Is the idea that the 1000 animals and 50 attributes form an overcomplete basis, therefore you can come up with infinite ways to span the space using these basis components?
No, that is not the idea.
1. ^
  Relative to the animal features at least. They could still be sparse relative to the rest of the network if this 50-dimensional animal subspace is rarely used.

Lucius Bushnaq Apr 15, 2025, 9:33 PM
2 points
0
in reply to: J Bostock’s comment on: Lucius Bushnaq’s Shortform
‘elephant’ would be a sum of fifty attribute feature vectors, all with scalar coefficients that match elephants in particular. The coefficients would tend have sizes on the order of $\frac{1}{\sqrt{50}}$ , because the subspace is fifty-dimensional. So, if you wanted to have a pure tiny feature and an elephant feature active at the same time to encode a tiny elephant, ‘elephant’ and ‘tiny’ would be expected to have read-off interference on the order of $\frac{1}{\sqrt{50}}$ . Alternatively, you could instead encode a new animal ‘tiny elephant’ as its own point in the fifty-dimensional space. Those are actually distinct things here. If this is confusing, maybe it helps to imagine that the name for ‘tiny elephant’ is ‘exampledon’, and exampledons just happen to look like tiny elephants.

Lucius Bushnaq Apr 15, 2025, 4:58 PM
6 points
2
in reply to: chanind’s comment on: Lucius Bushnaq’s Shortform
E.g. the concept of a “furry elephant” or a “tiny elephant” would be unrepresentable in this scheme
It’s representable. E.g. the model can learn a circuit reading in a direction that is equal to the sum of the furry attribute direction and the elephant direction, or the tiny direction and the elephant direction respectively. This circuit can then store facts about furry elephants or tiny elephants.
I feel like in this scheme, it’s not really the case that there’s 1000 animal directions, since the base unit is the attributes
In what sense? If you represent the network computations in terms of the attribute features, you will get a very complicated computational graph with lots of interaction lines going all over the place. So clearly, the attributes on their own are not a very good basis for understanding the network.
Similarly, you can always represent any neural network in the standard basis of the network architecture. Trivially, all features can be seen as mere combinations of these architectural ‘base units’. But if you try to understand what the network is doing in terms of interactions in the standard basis, you won’t get very far.

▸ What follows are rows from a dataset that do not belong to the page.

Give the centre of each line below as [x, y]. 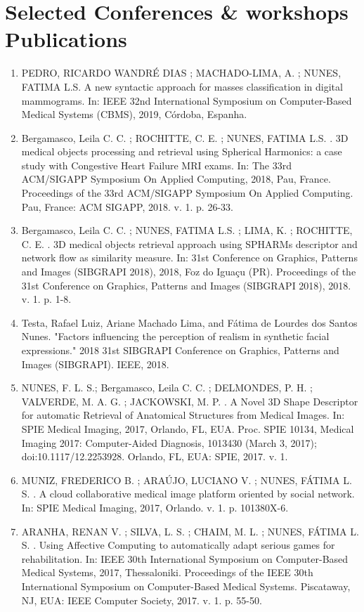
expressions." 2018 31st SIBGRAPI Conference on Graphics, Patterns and [180, 350]
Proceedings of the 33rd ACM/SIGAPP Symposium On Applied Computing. [187, 193]
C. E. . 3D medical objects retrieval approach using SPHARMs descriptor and [189, 243]
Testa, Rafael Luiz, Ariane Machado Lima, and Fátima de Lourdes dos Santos [189, 322]
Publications [66, 39]
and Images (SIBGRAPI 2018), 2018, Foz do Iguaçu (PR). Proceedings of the [189, 272]
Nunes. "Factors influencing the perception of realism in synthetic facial [175, 336]
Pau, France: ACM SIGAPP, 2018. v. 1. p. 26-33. [127, 206]
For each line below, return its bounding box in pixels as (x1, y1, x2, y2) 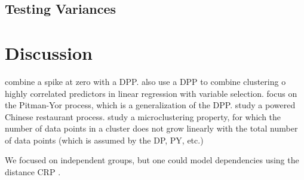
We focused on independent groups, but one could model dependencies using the (5, 154, 299, 166)
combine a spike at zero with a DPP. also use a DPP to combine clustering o (5, 75, 286, 87)
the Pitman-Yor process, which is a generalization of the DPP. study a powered (5, 99, 296, 111)
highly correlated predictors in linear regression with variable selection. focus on (5, 87, 297, 99)
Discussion (5, 40, 93, 65)
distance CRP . (5, 166, 61, 178)
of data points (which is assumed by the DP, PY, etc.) (5, 133, 204, 146)
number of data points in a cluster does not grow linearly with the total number (5, 122, 298, 135)
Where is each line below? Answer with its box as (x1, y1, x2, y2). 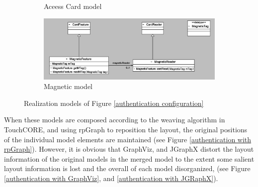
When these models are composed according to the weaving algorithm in (4, 114, 225, 125)
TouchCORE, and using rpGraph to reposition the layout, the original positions (4, 124, 248, 134)
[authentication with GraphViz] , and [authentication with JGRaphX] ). (4, 173, 218, 183)
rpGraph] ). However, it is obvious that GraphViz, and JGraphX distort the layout (4, 144, 254, 154)
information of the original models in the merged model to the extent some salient (4, 153, 255, 164)
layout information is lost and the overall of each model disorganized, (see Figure (4, 163, 251, 174)
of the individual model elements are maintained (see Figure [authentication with (4, 134, 252, 144)
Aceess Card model (44, 1, 102, 11)
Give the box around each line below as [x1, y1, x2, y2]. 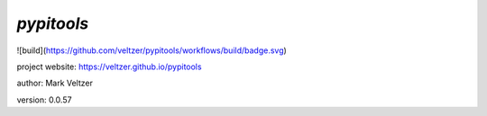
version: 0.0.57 [16, 94, 72, 105]
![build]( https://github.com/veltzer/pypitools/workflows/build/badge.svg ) [16, 45, 288, 56]
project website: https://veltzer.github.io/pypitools [16, 61, 202, 72]
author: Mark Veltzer [16, 77, 94, 89]
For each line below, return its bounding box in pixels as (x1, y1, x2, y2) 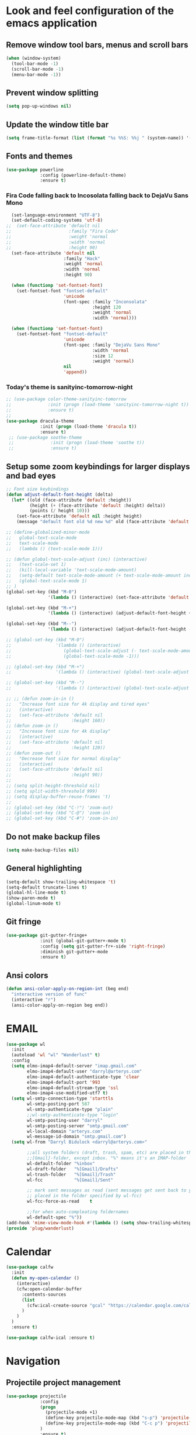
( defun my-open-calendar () (11, 1275, 80, 1281)
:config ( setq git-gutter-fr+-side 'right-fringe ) (40, 943, 166, 949)
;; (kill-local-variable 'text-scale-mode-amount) (6, 567, 137, 573)
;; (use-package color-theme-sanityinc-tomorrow (6, 396, 127, 402)
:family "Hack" (63, 256, 100, 262)
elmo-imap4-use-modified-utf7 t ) (27, 1090, 108, 1096)
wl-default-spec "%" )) (27, 1214, 82, 1220)
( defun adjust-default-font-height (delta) (6, 492, 114, 497)
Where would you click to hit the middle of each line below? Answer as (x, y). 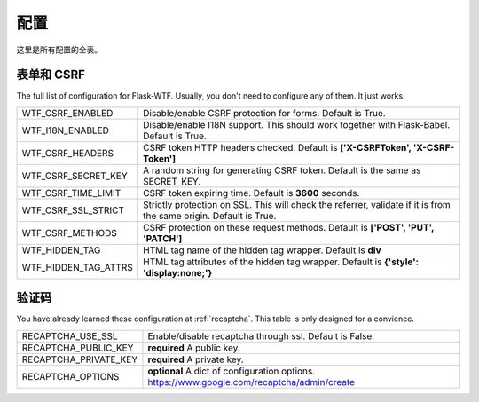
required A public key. (194, 348)
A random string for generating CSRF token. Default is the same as (282, 170)
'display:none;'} (177, 272)
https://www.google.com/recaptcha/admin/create (251, 382)
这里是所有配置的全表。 (59, 50)
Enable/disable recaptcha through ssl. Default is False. (261, 335)
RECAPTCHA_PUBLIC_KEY (78, 348)
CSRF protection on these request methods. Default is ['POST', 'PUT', (288, 227)
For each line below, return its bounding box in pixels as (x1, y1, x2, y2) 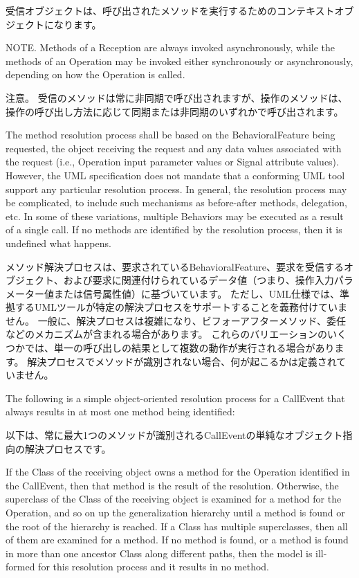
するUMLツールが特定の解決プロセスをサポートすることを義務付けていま (15, 300, 348, 314)
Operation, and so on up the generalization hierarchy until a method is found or (6, 505, 345, 519)
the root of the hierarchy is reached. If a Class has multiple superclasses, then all (6, 518, 348, 533)
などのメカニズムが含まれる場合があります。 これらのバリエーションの (6, 327, 327, 341)
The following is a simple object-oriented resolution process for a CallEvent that (6, 390, 345, 405)
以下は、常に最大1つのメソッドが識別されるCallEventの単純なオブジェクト (6, 428, 343, 442)
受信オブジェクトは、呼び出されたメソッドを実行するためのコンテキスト (6, 3, 335, 17)
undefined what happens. (6, 235, 111, 250)
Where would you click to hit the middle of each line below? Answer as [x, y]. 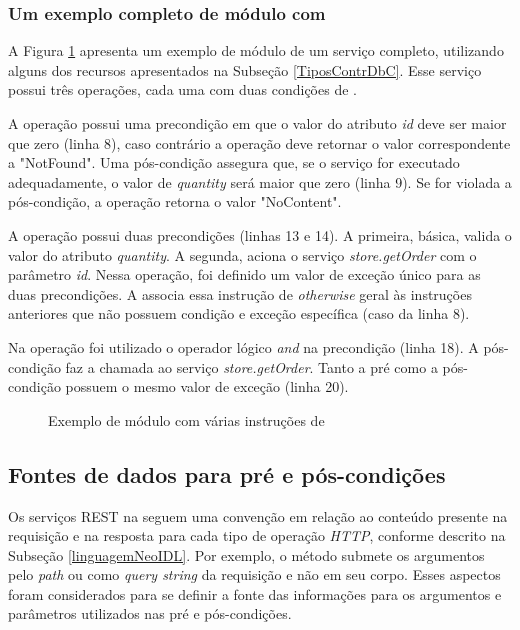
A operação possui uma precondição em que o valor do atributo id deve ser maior [257, 123]
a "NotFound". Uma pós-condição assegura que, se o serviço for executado [234, 162]
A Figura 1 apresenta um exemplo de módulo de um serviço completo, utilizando [256, 50]
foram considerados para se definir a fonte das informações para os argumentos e [255, 593]
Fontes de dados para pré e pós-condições [227, 473]
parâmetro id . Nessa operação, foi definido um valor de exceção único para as [244, 274]
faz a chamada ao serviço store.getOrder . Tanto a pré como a [251, 366]
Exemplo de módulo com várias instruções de [186, 419]

For there to be a true “elephant” direction, then it should be possible to have any set of arbitrary attributes attached to an elephant (small, furry, pink, etc...), and this would require that there is a “label” direction that indicates “elephant” that’s mostly orthogonal to every other feature so it can be queried uniquely via projection.
The ‘elephant’ feature in this setting is mostly-orthogonal to every other feature in the ontology, including the features that are attributes. So it can be read out with a linear projection. ‘elephant’ and ‘pink’ shouldn’t have substantially higher cosine similarity than ‘elephant’ and ‘parrot’.